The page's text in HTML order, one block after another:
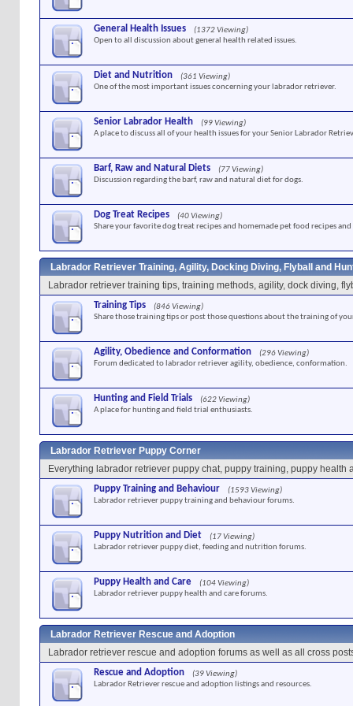
General Health Issues
(1372 Viewing)
Open to all discussion about general health related issues.
Diet and Nutrition
(361 Viewing)
One of the most important issues concerning your labrador retriever.
Senior Labrador Health
(99 Viewing)
A place to discuss all of your health issues for your Senior Labrador
Barf, Raw and Natural Diets
(77 Viewing)
Discussion regarding the barf, raw and natural diet for dogs.
Dog Treat Recipes
(40 Viewing)
Share your favorite dog treat recipes and homemade pet food recipes and
Labrador Retriever Training, Agility, Docking Diving, Flyball and
Labrador retriever training tips, training methods, agility, dock diving,
Training Tips
(846 Viewing)
Share those training tips or post those questions about the training of
Agility, Obedience and Conformation
(296 Viewing)
Forum dedicated to labrador retriever agility, obedience, conformation.
Hunting and Field Trials
(622 Viewing)
A place for hunting and field trial enthusiasts.
Labrador Retriever Puppy Corner
Everything labrador retriever puppy chat, puppy training, puppy health
Puppy Training and Behaviour
(1593 Viewing)
Labrador retriever puppy training and behaviour forums.
Puppy Nutrition and Diet
(17 Viewing)
Labrador retriever puppy diet, feeding and nutrition forums.
Puppy Health and Care
(104 Viewing)
Labrador retriever puppy health and care forums.
Labrador Retriever Rescue and Adoption
Labrador retriever rescue and adoption forums as well as all cross
Rescue and Adoption
(39 Viewing)
Labrador Retriever rescue and adoption listings and resources.
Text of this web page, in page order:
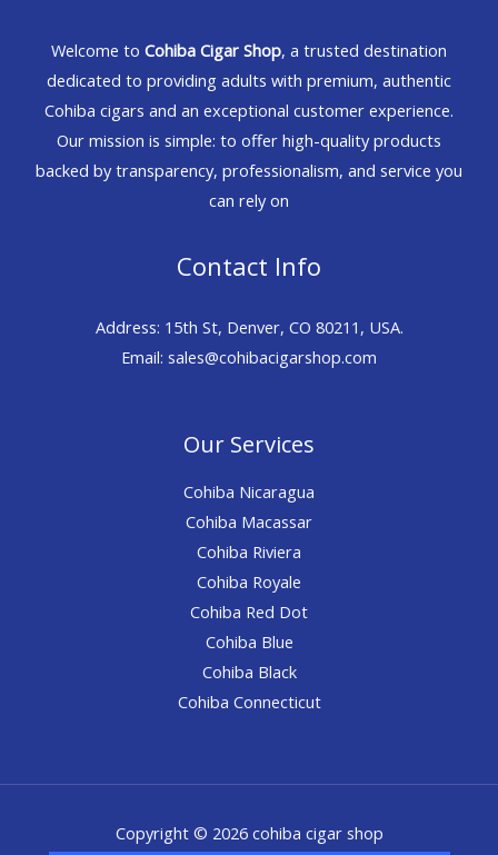
Welcome to Cohiba Cigar Shop, a trusted destination
dedicated to providing adults with premium, authentic
Cohiba cigars and an exceptional customer experience.
Our mission is simple: to offer high-quality products
backed by transparency, professionalism, and service you
can rely on
Contact Info
Address: 15th St, Denver, CO 80211, USA.
Email: sales@cohibacigarshop.com
Our Services
Cohiba Nicaragua
Cohiba Macassar
Cohiba Riviera
Cohiba Royale
Cohiba Red Dot
Cohiba Blue
Cohiba Black
Cohiba Connecticut
Copyright © 2026 cohiba cigar shop
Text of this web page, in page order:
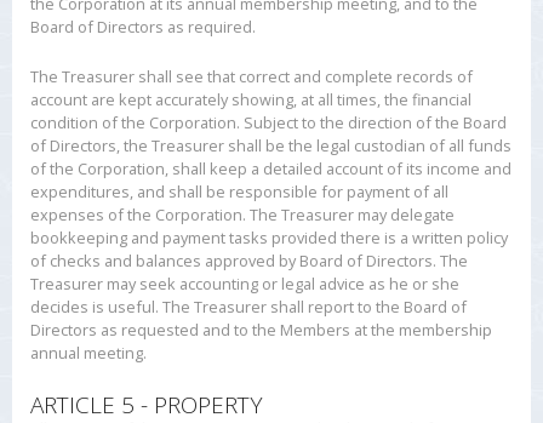
Board of Directors as required.
The Treasurer shall see that correct and complete records of
account are kept accurately showing, at all times, the financial
condition of the Corporation. Subject to the direction of the Board
of Directors, the Treasurer shall be the legal custodian of all funds
of the Corporation, shall keep a detailed account of its income and
expenditures, and shall be responsible for payment of all
expenses of the Corporation. The Treasurer may delegate
bookkeeping and payment tasks provided there is a written policy
of checks and balances approved by Board of Directors. The
Treasurer may seek accounting or legal advice as he or she
decides is useful. The Treasurer shall report to the Board of
Directors as requested and to the Members at the membership
annual meeting.
ARTICLE 5 - PROPERTY
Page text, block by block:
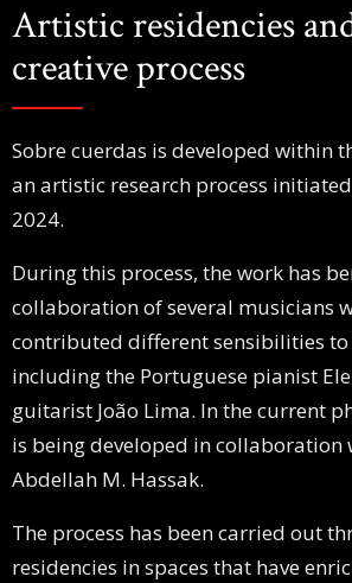
Artistic residencies
creative process
Sobre cuerdas is developed within
an artistic research process
2024.
During this process, the work has
collaboration of several musicians
contributed different sensibilities to
including the Portuguese pianist
guitarist João Lima. In the current
is being developed in collaboration
Abdellah M. Hassak.
The process has been carried out
residencies in spaces that have
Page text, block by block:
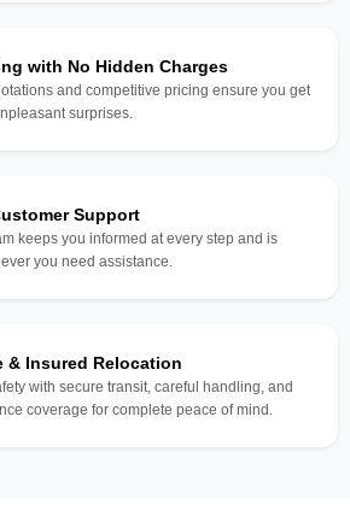
with No Hidden Charges
and competitive pricing ensure you get
surprises.
Support
keeps you informed at every step and is
you need assistance.
& Insured Relocation
with secure transit, careful handling, and
coverage for complete peace of mind.
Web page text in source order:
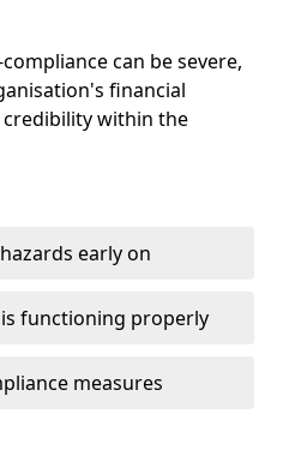
can be severe,
financial
within the
early on
functioning properly
measures
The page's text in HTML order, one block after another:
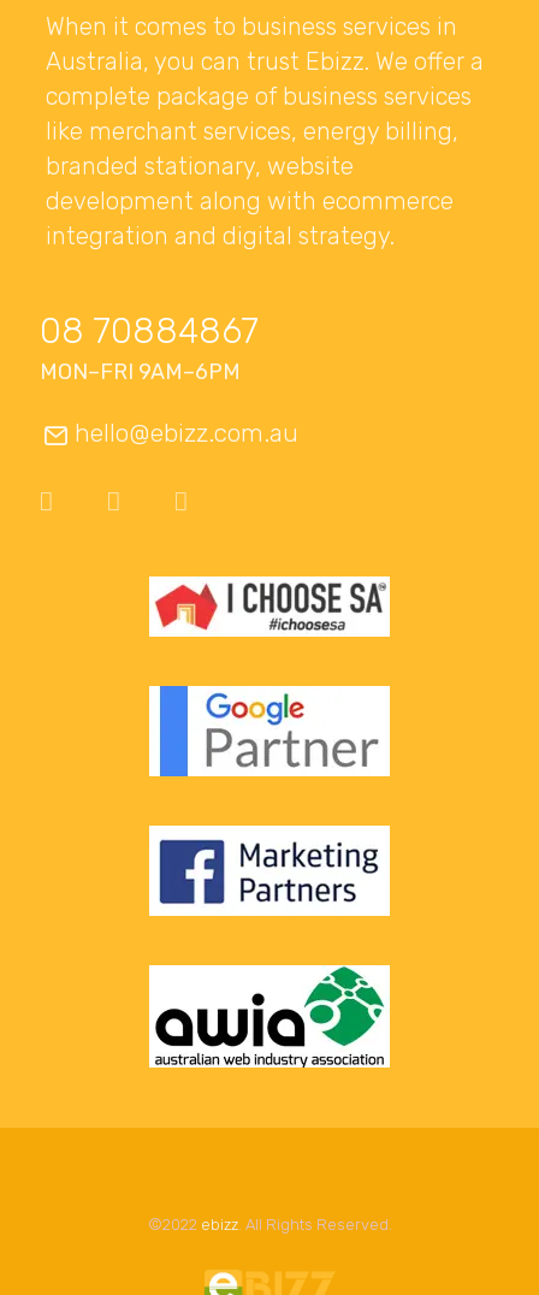
When it comes to business services in
Australia, you can trust Ebizz. We offer a
complete package of business services
like merchant services, energy billing,
branded stationary, website
development along with ecommerce
integration and digital strategy.
08 70884867
MON–FRI 9AM–6PM
hello@ebizz.com.au
©2022 ebizz. All Rights Reserved.
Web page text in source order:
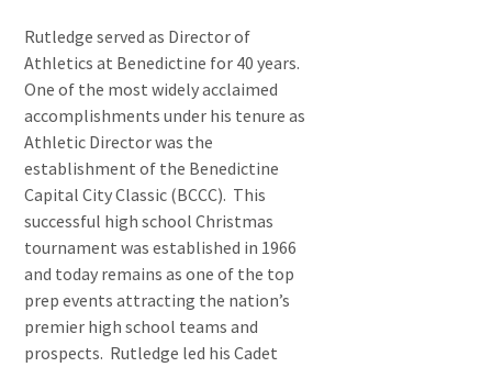
Rutledge served as Director of
Athletics at Benedictine for 40 years.
One of the most widely acclaimed
accomplishments under his tenure as
Athletic Director was the
establishment of the Benedictine
Capital City Classic (BCCC). This
successful high school Christmas
tournament was established in 1966
and today remains as one of the top
prep events attracting the nation’s
premier high school teams and
prospects. Rutledge led his Cadet

Work request:
Line by line, write out the material above exactly, with no images.

Output:
The page's text in HTML order, one block after another:
General Health Issues
(1372 Viewing)
Open to all discussion about general health related issues.
Diet and Nutrition
(361 Viewing)
One of the most important issues concerning your labrador retriever.
Senior Labrador Health
(99 Viewing)
A place to discuss all of your health issues for your Senior Labrador
Barf, Raw and Natural Diets
(77 Viewing)
Discussion regarding the barf, raw and natural diet for dogs.
Dog Treat Recipes
(40 Viewing)
Share your favorite dog treat recipes and homemade pet food recipes and
Labrador Retriever Training, Agility, Docking Diving, Flyball and
Labrador retriever training tips, training methods, agility, dock diving,
Training Tips
(846 Viewing)
Share those training tips or post those questions about the training of
Agility, Obedience and Conformation
(296 Viewing)
Forum dedicated to labrador retriever agility, obedience, conformation.
Hunting and Field Trials
(622 Viewing)
A place for hunting and field trial enthusiasts.
Labrador Retriever Puppy Corner
Everything labrador retriever puppy chat, puppy training, puppy health
Puppy Training and Behaviour
(1593 Viewing)
Labrador retriever puppy training and behaviour forums.
Puppy Nutrition and Diet
(17 Viewing)
Labrador retriever puppy diet, feeding and nutrition forums.
Puppy Health and Care
(104 Viewing)
Labrador retriever puppy health and care forums.
Labrador Retriever Rescue and Adoption
Labrador retriever rescue and adoption forums as well as all cross
Rescue and Adoption
(39 Viewing)
Labrador Retriever rescue and adoption listings and resources.
Text of this web page, in page order:
Welcome to Cohiba Cigar Shop, a trusted destination
dedicated to providing adults with premium, authentic
Cohiba cigars and an exceptional customer experience.
Our mission is simple: to offer high-quality products
backed by transparency, professionalism, and service you
can rely on
Contact Info
Address: 15th St, Denver, CO 80211, USA.
Email: sales@cohibacigarshop.com
Our Services
Cohiba Nicaragua
Cohiba Macassar
Cohiba Riviera
Cohiba Royale
Cohiba Red Dot
Cohiba Blue
Cohiba Black
Cohiba Connecticut
Copyright © 2026 cohiba cigar shop
Text of this web page, in page order:
Board of Directors as required.
The Treasurer shall see that correct and complete records of
account are kept accurately showing, at all times, the financial
condition of the Corporation. Subject to the direction of the Board
of Directors, the Treasurer shall be the legal custodian of all funds
of the Corporation, shall keep a detailed account of its income and
expenditures, and shall be responsible for payment of all
expenses of the Corporation. The Treasurer may delegate
bookkeeping and payment tasks provided there is a written policy
of checks and balances approved by Board of Directors. The
Treasurer may seek accounting or legal advice as he or she
decides is useful. The Treasurer shall report to the Board of
Directors as requested and to the Members at the membership
annual meeting.
ARTICLE 5 - PROPERTY
Page text, block by block:
Artistic residencies
creative process
Sobre cuerdas is developed within
an artistic research process
2024.
During this process, the work has
collaboration of several musicians
contributed different sensibilities to
including the Portuguese pianist
guitarist João Lima. In the current
is being developed in collaboration
Abdellah M. Hassak.
The process has been carried out
residencies in spaces that have
Page text, block by block:
with No Hidden Charges
and competitive pricing ensure you get
surprises.
Support
keeps you informed at every step and is
you need assistance.
& Insured Relocation
with secure transit, careful handling, and
coverage for complete peace of mind.
Web page text in source order:
can be severe,
financial
within the
early on
functioning properly
measures
The page's text in HTML order, one block after another:
When it comes to business services in
Australia, you can trust Ebizz. We offer a
complete package of business services
like merchant services, energy billing,
branded stationary, website
development along with ecommerce
integration and digital strategy.
08 70884867
MON–FRI 9AM–6PM
hello@ebizz.com.au
©2022 ebizz. All Rights Reserved.
Web page text in source order:
Rutledge served as Director of
Athletics at Benedictine for 40 years.
One of the most widely acclaimed
accomplishments under his tenure as
Athletic Director was the
establishment of the Benedictine
Capital City Classic (BCCC). This
successful high school Christmas
tournament was established in 1966
and today remains as one of the top
prep events attracting the nation’s
premier high school teams and
prospects. Rutledge led his Cadet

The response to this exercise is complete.